◆ **TASK REQUIREMENTS**
In your copy, reproduce each entry exactly and include no picture.

◆ **EXCERPTED RECORDS**
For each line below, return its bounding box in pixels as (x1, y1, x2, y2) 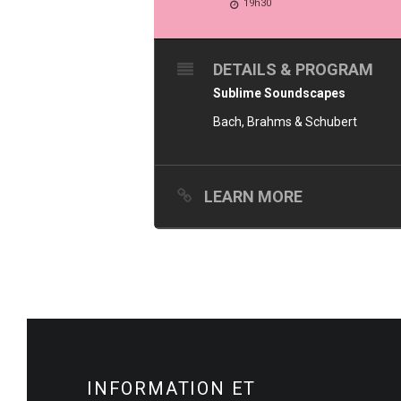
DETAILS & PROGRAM (213, 60, 373, 79)
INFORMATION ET (87, 378, 257, 399)
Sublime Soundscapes (213, 86, 346, 100)
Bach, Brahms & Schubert (213, 115, 357, 129)
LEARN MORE (204, 187, 303, 206)

◆ **REPLY**
For each line below, return its bounding box in pixels as (x1, y1, x2, y2) 
DETAILS & PROGRAM (213, 60, 373, 79)
INFORMATION ET (87, 378, 257, 399)
Sublime Soundscapes (213, 86, 346, 100)
Bach, Brahms & Schubert (213, 115, 357, 129)
LEARN MORE (204, 187, 303, 206)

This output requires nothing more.